In 2004, Dr Richard Ellenbogen spent almost 20 hours operating on a 17-year-old girl with a brain tumour. He ended up leaving a big piece of the tumour behind, mistaking it for normal brain tissue. Less than a year after the surgery, the cancer hit back and the young girl died.
The week the girl died, Ellenbogen presented the case at his team’s weekly meeting at Seattle Children’s Hospital. “There’s got to be a way to take more of the tumour out and leave more of the normal brain intact,” he sighed in frustration. The nagging feeling that he could’ve taken more tumour out wouldn’t leave him alone. Ellenbogen had faced a dilemma: if he had removed more, he would probably have removed more tumour but might also have removed normal brain tissue, with the risk that the girl would have been left severely disabled.

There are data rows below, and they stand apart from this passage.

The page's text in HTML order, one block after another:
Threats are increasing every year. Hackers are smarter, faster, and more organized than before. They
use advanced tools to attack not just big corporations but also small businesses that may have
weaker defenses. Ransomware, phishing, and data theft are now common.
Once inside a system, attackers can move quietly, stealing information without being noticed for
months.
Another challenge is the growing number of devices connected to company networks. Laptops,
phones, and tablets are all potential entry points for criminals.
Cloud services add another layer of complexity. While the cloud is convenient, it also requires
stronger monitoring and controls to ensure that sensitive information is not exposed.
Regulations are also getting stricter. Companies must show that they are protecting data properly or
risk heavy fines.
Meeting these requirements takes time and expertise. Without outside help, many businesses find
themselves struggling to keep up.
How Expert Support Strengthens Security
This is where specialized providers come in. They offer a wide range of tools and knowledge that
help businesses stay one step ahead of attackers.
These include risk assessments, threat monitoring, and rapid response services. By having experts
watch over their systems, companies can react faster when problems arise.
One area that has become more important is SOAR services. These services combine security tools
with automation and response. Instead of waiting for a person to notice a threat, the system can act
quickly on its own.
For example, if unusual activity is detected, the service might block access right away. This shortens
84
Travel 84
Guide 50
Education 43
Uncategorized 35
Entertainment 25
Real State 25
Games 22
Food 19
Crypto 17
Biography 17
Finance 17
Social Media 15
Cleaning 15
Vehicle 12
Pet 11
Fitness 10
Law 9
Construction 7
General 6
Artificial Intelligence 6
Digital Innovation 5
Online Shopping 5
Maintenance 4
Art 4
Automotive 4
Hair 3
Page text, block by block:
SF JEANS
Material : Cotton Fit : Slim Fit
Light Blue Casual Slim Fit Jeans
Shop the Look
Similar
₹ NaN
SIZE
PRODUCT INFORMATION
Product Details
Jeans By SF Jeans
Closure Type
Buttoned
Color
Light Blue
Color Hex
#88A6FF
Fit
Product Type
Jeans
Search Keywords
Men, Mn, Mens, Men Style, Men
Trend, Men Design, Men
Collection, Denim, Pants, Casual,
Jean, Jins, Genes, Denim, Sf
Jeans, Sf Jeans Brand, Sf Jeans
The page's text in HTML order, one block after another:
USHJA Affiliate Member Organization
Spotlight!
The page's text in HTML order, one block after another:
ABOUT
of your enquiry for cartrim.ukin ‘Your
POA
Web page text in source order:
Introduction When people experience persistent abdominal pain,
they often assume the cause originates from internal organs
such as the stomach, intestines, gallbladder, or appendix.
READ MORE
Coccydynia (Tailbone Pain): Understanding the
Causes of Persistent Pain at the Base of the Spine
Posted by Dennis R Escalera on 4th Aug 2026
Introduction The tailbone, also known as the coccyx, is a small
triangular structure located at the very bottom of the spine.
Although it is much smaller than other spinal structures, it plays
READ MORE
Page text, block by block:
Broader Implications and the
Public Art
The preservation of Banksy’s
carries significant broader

Neurosurgeons have to be aggressive and sometimes push themselves to go further and deeper than they feel comfortable going, but they all operate under the adage ‘first, do no harm’.
The first recorded cases of cancer show how the Ancient Egyptians used cauterisation (using red-hot instruments to burn off tissue and seal off wounds) to destroy tumours and to treat a variety of infections, diseases and bleeding lesions. Until the mid-18th century, surgery was the only effective option for addressing several conditions. But it was difficult and painful, as shown by the case of Madame Frances d’Arblay, an English novelist living in Paris.

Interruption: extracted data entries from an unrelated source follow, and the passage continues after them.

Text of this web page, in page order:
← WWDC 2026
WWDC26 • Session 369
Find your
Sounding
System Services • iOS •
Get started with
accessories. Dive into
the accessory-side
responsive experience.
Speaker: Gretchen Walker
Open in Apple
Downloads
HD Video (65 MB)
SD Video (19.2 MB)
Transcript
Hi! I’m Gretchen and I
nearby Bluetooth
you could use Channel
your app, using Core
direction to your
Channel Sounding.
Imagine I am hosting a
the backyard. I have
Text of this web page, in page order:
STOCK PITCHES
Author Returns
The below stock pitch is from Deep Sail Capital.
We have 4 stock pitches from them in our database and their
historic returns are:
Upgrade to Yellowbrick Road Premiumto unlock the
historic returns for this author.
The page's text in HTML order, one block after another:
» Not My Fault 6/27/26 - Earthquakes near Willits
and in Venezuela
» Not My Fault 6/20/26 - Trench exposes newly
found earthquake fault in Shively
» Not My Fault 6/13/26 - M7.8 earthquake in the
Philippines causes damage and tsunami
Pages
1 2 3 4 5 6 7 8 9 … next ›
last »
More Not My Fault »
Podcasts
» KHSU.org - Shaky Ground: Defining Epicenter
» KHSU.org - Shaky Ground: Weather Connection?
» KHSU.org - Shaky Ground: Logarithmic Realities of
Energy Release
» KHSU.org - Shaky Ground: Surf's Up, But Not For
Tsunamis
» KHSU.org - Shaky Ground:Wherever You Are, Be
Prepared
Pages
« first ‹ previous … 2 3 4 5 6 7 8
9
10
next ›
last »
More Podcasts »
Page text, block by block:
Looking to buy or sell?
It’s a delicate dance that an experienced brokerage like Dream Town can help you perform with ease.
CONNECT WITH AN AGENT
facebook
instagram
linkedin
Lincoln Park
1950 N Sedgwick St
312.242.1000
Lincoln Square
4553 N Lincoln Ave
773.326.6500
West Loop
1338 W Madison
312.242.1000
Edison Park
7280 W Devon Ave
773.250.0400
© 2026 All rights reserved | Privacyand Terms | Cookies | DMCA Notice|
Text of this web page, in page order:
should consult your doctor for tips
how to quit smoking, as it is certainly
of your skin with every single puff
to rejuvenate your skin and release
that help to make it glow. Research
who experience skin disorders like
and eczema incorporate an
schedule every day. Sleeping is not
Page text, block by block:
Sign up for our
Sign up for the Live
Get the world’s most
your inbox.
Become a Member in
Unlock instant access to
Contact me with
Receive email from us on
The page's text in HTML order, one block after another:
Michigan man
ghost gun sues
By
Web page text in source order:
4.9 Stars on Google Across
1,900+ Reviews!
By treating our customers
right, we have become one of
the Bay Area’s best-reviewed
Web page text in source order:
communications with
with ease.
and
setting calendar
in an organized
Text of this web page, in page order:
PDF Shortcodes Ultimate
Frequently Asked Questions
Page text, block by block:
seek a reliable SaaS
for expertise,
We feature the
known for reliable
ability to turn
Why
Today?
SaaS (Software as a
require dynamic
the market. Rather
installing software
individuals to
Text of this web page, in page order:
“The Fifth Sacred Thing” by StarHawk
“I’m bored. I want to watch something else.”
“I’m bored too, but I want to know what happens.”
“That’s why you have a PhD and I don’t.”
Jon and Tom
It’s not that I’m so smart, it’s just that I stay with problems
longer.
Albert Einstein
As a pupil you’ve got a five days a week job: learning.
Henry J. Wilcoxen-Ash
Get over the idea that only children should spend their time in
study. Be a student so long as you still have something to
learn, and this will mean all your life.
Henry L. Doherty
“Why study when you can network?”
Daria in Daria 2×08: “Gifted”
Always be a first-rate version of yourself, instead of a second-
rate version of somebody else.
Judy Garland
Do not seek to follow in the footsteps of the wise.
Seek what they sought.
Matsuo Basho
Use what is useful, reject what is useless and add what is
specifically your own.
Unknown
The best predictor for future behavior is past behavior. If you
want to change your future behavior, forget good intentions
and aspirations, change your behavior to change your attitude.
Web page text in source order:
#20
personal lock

Before operating in 1811, d’Arblay’s doctor didn’t shield her from the gruelling pain she would encounter during the treatment for her advanced breast cancer – a mastectomy, without anaesthetic. “You must expect to suffer, I do not want to deceive you—you will suffer—you will suffer very much!” d’Arblay later wrote that “when the dreadful steel was plunged into the breast—cutting through veins, arteries, flesh, nerves—I needed no injunctions not to restrain my cries. I began a scream that lasted unintermittingly the whole time of the incision… the air felt like a mass of minute but sharp and forked poniards [daggers] that were tearing the edges of the wound.” Yet the operation was a success, and d’Arblay lived for another 29 years.
In 1846, the introduction of ether as an anaesthetic eliminated the pain. Such was its impact that the next hundred years became known as ‘the century of the surgeon’. Yet, even in the 21st century, a neurosurgeon removing a tumour still relies largely on just his eyes and touch to guide him.
The differences between cancerous and normal cells are often so minimal that they are extremely hard to tell apart. In the soft, gelatinous mass of the brain, Ellenbogen says tumour cells can feel like “fruit in Jell-O”, meaning that brain tumours are often slightly firmer and have a slightly more leathery texture. Then again, sometimes the tumour can have the same texture as brain tissue. One could distinguish between the two through colour, but even then the difference can be slight. Ellenbogen tells me about one patient whose tumour was barely distinguishable from normal brain matter, except for a hint of yellow in the tumour cells.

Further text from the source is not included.